What lines in the data hold the string "nodes"? Show them.

== == ==

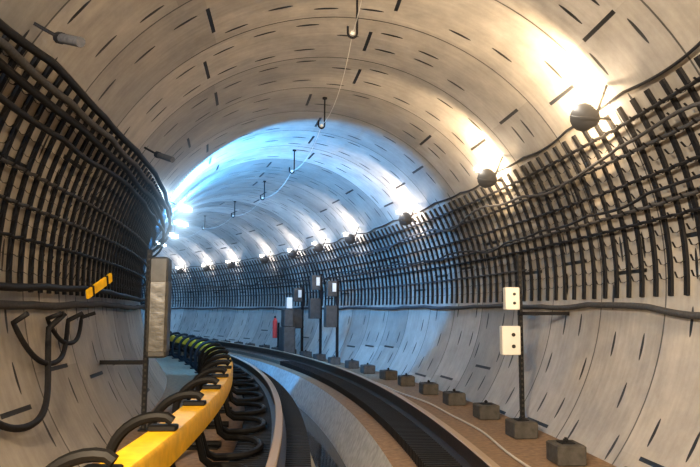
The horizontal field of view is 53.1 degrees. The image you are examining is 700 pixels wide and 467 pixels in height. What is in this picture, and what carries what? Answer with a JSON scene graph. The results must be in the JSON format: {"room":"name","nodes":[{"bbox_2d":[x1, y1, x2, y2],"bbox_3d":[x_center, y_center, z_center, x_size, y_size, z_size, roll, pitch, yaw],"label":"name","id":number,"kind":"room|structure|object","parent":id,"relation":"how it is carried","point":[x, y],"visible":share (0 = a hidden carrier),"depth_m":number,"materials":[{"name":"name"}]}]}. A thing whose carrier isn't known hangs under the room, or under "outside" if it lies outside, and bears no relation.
{"room":"subway tunnel","nodes":[
{"label":"subway tunnel","id":0,"kind":"room"},
{"bbox_2d":[0,0,699,466],"bbox_3d":[-6.444,1.484,18.469,12.195,5.178,50.473,3,-7,-23],"label":"lining","id":1,"kind":"object","parent":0,"point":[432,92],"visible":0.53,"depth_m":7.75,"materials":[{"name":"concrete"}]},
{"bbox_2d":[33,22,84,47],"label":"spot lamp","id":2,"kind":"object","parent":1,"relation":"attached to","point":[66,39],"depth_m":4.66,"materials":[{"name":"black metal"}]},
{"bbox_2d":[0,34,166,302],"bbox_3d":[-8.725,0.913,17.536,7.086,1.666,44.683,3,-7,-23],"label":"rack","id":3,"kind":"object","parent":1,"relation":"attached to","point":[125,282],"visible":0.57,"depth_m":6.73,"materials":[{"name":"black metal"}]},
{"bbox_2d":[0,18,172,431],"bbox_3d":[-8.646,1.444,17.510,7.137,2.605,44.779,3,-7,-23],"label":"cables","id":4,"kind":"object","parent":1,"relation":"attached to","point":[5,28],"visible":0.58,"depth_m":5.81,"materials":[{"name":"rubber"}]},
{"bbox_2d":[86,273,112,298],"bbox_3d":[-2.505,0.521,6.995,0.056,0.272,0.415,-2,-7,17],"label":"marker sign","id":5,"kind":"object","parent":4,"relation":"attached to","point":[106,280],"visible":1,"depth_m":6.96,"materials":[{"name":"yellow metal"}]},
{"bbox_2d":[144,147,174,162],"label":"spot lamp","id":6,"kind":"object","parent":1,"relation":"attached to","point":[157,154],"depth_m":8.23,"materials":[{"name":"black metal"}]},
{"bbox_2d":[172,219,186,226],"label":"spot lamp","id":7,"kind":"object","parent":1,"relation":"attached to","point":[175,221],"depth_m":14.51,"materials":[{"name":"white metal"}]},
{"bbox_2d":[169,201,190,211],"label":"spot lamp","id":8,"kind":"object","parent":1,"relation":"attached to","point":[182,207],"depth_m":12.32,"materials":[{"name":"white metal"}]},
{"bbox_2d":[231,201,250,217],"label":"hooks","id":9,"kind":"object","parent":1,"relation":"attached to","point":[234,201],"depth_m":20.04,"materials":[{"name":"black metal"}]},
{"bbox_2d":[260,181,274,200],"label":"hooks","id":10,"kind":"object","parent":1,"relation":"attached to","point":[263,181],"depth_m":16.86,"materials":[{"name":"black metal"}]},
{"bbox_2d":[314,238,325,251],"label":"wall lamp","id":11,"kind":"object","parent":1,"relation":"attached to","point":[318,247],"depth_m":18.92,"materials":[{"name":"black metal"}]},
{"bbox_2d":[283,0,361,184],"label":"hooks","id":12,"kind":"object","parent":1,"relation":"attached to","point":[351,36],"depth_m":7.59,"materials":[{"name":"black metal"}]},
{"bbox_2d":[344,227,358,243],"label":"wall lamp","id":13,"kind":"object","parent":1,"relation":"attached to","point":[349,239],"depth_m":16.52,"materials":[{"name":"black metal"}]},
{"bbox_2d":[398,204,416,225],"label":"wall lamp","id":14,"kind":"object","parent":1,"relation":"attached to","point":[405,218],"depth_m":12.82,"materials":[{"name":"black metal"}]},
{"bbox_2d":[142,54,699,306],"bbox_3d":[-4.480,1.137,19.363,7.911,1.666,50.246,3,-7,-23],"label":"rack","id":15,"kind":"object","parent":1,"relation":"attached to","point":[681,73],"visible":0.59,"depth_m":8.65,"materials":[{"name":"black metal"}]},
{"bbox_2d":[142,41,699,319],"bbox_3d":[-4.516,1.196,19.339,7.887,1.935,50.144,3,-7,-23],"label":"cables","id":16,"kind":"object","parent":1,"relation":"attached to","point":[623,305],"visible":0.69,"depth_m":8.23,"materials":[{"name":"rubber"}]},
{"bbox_2d":[476,156,503,187],"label":"wall lamp","id":17,"kind":"object","parent":1,"relation":"attached to","point":[486,178],"depth_m":8.84,"materials":[{"name":"black metal"}]},
{"bbox_2d":[567,85,611,131],"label":"wall lamp","id":18,"kind":"object","parent":1,"relation":"attached to","point":[585,117],"depth_m":6.01,"materials":[{"name":"black metal"}]},
{"bbox_2d":[92,352,615,466],"bbox_3d":[-6.494,3.520,18.227,11.243,0.480,49.898,3,-7,-23],"label":"floor","id":19,"kind":"structure","parent":0,"point":[357,437],"depth_m":8.33,"materials":[{"name":"concrete"}]},
{"bbox_2d":[99,249,171,431],"bbox_3d":[-2.337,1.142,7.574,0.728,1.950,0.315,1,-6,-7],"label":"post","id":20,"kind":"object","parent":19,"relation":"on","point":[158,292],"visible":0.96,"depth_m":7.52,"materials":[{"name":"black metal"}]},
{"bbox_2d":[46,331,266,466],"bbox_3d":[-7.539,2.894,17.839,7.542,0.668,46.126,3,-7,-23],"label":"rail","id":21,"kind":"object","parent":19,"relation":"on","point":[163,443],"visible":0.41,"depth_m":5.48,"materials":[{"name":"metal"}]},
{"bbox_2d":[259,344,269,348],"bbox_3d":[-2.783,3.690,22.760,0.250,0.215,0.300,5,-8,-34],"label":"concrete block","id":22,"kind":"object","parent":19,"relation":"on","point":[264,345],"visible":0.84,"depth_m":22.66,"materials":[{"name":"grey concrete"}]},
{"bbox_2d":[272,274,338,356],"bbox_3d":[-1.622,2.341,19.998,0.944,2.300,5.208,3,-7,-22],"label":"electrical equipment boxes","id":23,"kind":"object","parent":19,"relation":"on","point":[291,319],"visible":0.8,"depth_m":19.16,"materials":[{"name":"black metal"}]},
{"bbox_2d":[299,350,311,357],"bbox_3d":[-1.224,3.318,19.325,0.250,0.215,0.300,4,-7,-29],"label":"concrete block","id":24,"kind":"object","parent":19,"relation":"on","point":[305,353],"visible":0.89,"depth_m":19.22,"materials":[{"name":"grey concrete"}]},
{"bbox_2d":[313,352,325,360],"bbox_3d":[-0.796,3.193,18.176,0.250,0.215,0.300,3,-7,-23],"label":"concrete block","id":25,"kind":"object","parent":19,"relation":"on","point":[321,357],"visible":0.94,"depth_m":18.05,"materials":[{"name":"grey concrete"}]},
{"bbox_2d":[298,407,345,466],"bbox_3d":[-9.798,3.552,16.757,22.167,0.001,42.321,0,-6,4],"label":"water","id":26,"kind":"object","parent":19,"relation":"in","point":[323,452],"visible":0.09,"depth_m":8.95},
{"bbox_2d":[328,355,339,364],"bbox_3d":[-0.384,3.063,16.982,0.250,0.215,0.300,2,-6,-13],"label":"concrete block","id":27,"kind":"object","parent":19,"relation":"on","point":[334,360],"visible":0.93,"depth_m":16.84,"materials":[{"name":"grey concrete"}]},
{"bbox_2d":[169,339,499,466],"bbox_3d":[-6.583,3.152,18.228,8.962,0.250,48.526,3,-7,-23],"label":"rails","id":28,"kind":"object","parent":19,"relation":"on","point":[427,440],"visible":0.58,"depth_m":7.54,"materials":[{"name":"metal"}]},
{"bbox_2d":[345,359,358,368],"bbox_3d":[0.042,2.939,15.840,0.252,0.215,0.302,2,-7,-17],"label":"concrete block","id":29,"kind":"object","parent":19,"relation":"on","point":[350,364],"visible":1,"depth_m":15.71,"materials":[{"name":"grey concrete"}]},
{"bbox_2d":[360,363,374,373],"bbox_3d":[0.368,2.802,14.585,0.261,0.215,0.309,2,-7,-15],"label":"concrete block","id":30,"kind":"object","parent":19,"relation":"on","point":[367,368],"visible":1,"depth_m":14.45,"materials":[{"name":"grey concrete"}]},
{"bbox_2d":[379,368,396,379],"bbox_3d":[0.730,2.664,13.316,0.250,0.215,0.300,3,-7,-22],"label":"concrete block","id":31,"kind":"object","parent":19,"relation":"on","point":[388,374],"visible":1,"depth_m":13.19,"materials":[{"name":"grey concrete"}]},
{"bbox_2d":[398,373,414,385],"bbox_3d":[0.981,2.544,12.216,0.250,0.215,0.300,1,-6,-6],"label":"concrete block","id":32,"kind":"object","parent":19,"relation":"on","point":[403,380],"visible":1,"depth_m":12.07,"materials":[{"name":"grey concrete"}]},
{"bbox_2d":[419,380,438,394],"bbox_3d":[1.236,2.411,10.998,0.250,0.215,0.300,1,-6,-7],"label":"concrete block","id":33,"kind":"object","parent":19,"relation":"on","point":[425,388],"visible":1,"depth_m":10.85,"materials":[{"name":"grey concrete"}]},
{"bbox_2d":[377,382,530,466],"bbox_3d":[0.846,1.974,6.211,1.362,0.021,21.777,1,-6,-5],"label":"cord","id":34,"kind":"object","parent":19,"relation":"on","point":[444,411],"visible":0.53,"depth_m":7.77,"materials":[{"name":"grey plastic"}]},
{"bbox_2d":[443,389,465,405],"bbox_3d":[1.452,2.276,9.771,0.252,0.215,0.302,1,-6,-9],"label":"concrete block","id":35,"kind":"object","parent":19,"relation":"on","point":[450,398],"visible":1,"depth_m":9.63,"materials":[{"name":"grey concrete"}]},
{"bbox_2d":[473,400,499,419],"bbox_3d":[1.658,2.140,8.529,0.254,0.215,0.303,1,-6,-8],"label":"concrete block","id":36,"kind":"object","parent":19,"relation":"on","point":[485,410],"visible":1,"depth_m":8.39,"materials":[{"name":"grey concrete"}]},
{"bbox_2d":[505,415,537,438],"bbox_3d":[1.780,2.002,7.272,0.256,0.215,0.305,1,-6,-6],"label":"concrete block","id":37,"kind":"object","parent":19,"relation":"on","point":[516,428],"visible":1,"depth_m":7.13,"materials":[{"name":"grey concrete"}]},
{"bbox_2d":[499,255,568,417],"bbox_3d":[2.141,1.226,8.132,0.813,1.950,0.157,1,-6,-7],"label":"signal post","id":38,"kind":"object","parent":37,"relation":"on","point":[511,337],"visible":0.91,"depth_m":8.08,"materials":[{"name":"black metal"}]},
{"bbox_2d":[546,437,586,466],"bbox_3d":[1.858,1.864,6.024,0.253,0.215,0.302,1,-6,-4],"label":"concrete block","id":39,"kind":"object","parent":19,"relation":"on","point":[565,452],"visible":1,"depth_m":5.88,"materials":[{"name":"grey concrete"}]}
]}

== == ==

Exercise output:
The horizontal field of view is 53.1 degrees. The image you are examining is 700 pixels wide and 467 pixels in height. What is in this picture, and what carries what? Answer with a JSON scene graph. The results must be in the JSON format: {"room":"name","nodes":[{"bbox_2d":[x1, y1, x2, y2],"bbox_3d":[x_center, y_center, z_center, x_size, y_size, z_size, roll, pitch, yaw],"label":"name","id":number,"kind":"room|structure|object","parent":id,"relation":"how it is carried","point":[x, y],"visible":share (0 = a hidden carrier),"depth_m":number,"materials":[{"name":"name"}]}]}. A thing whose carrier isn't known hangs under the room, or under "outside" if it lies outside, and bears no relation.
{"room":"subway tunnel","nodes":[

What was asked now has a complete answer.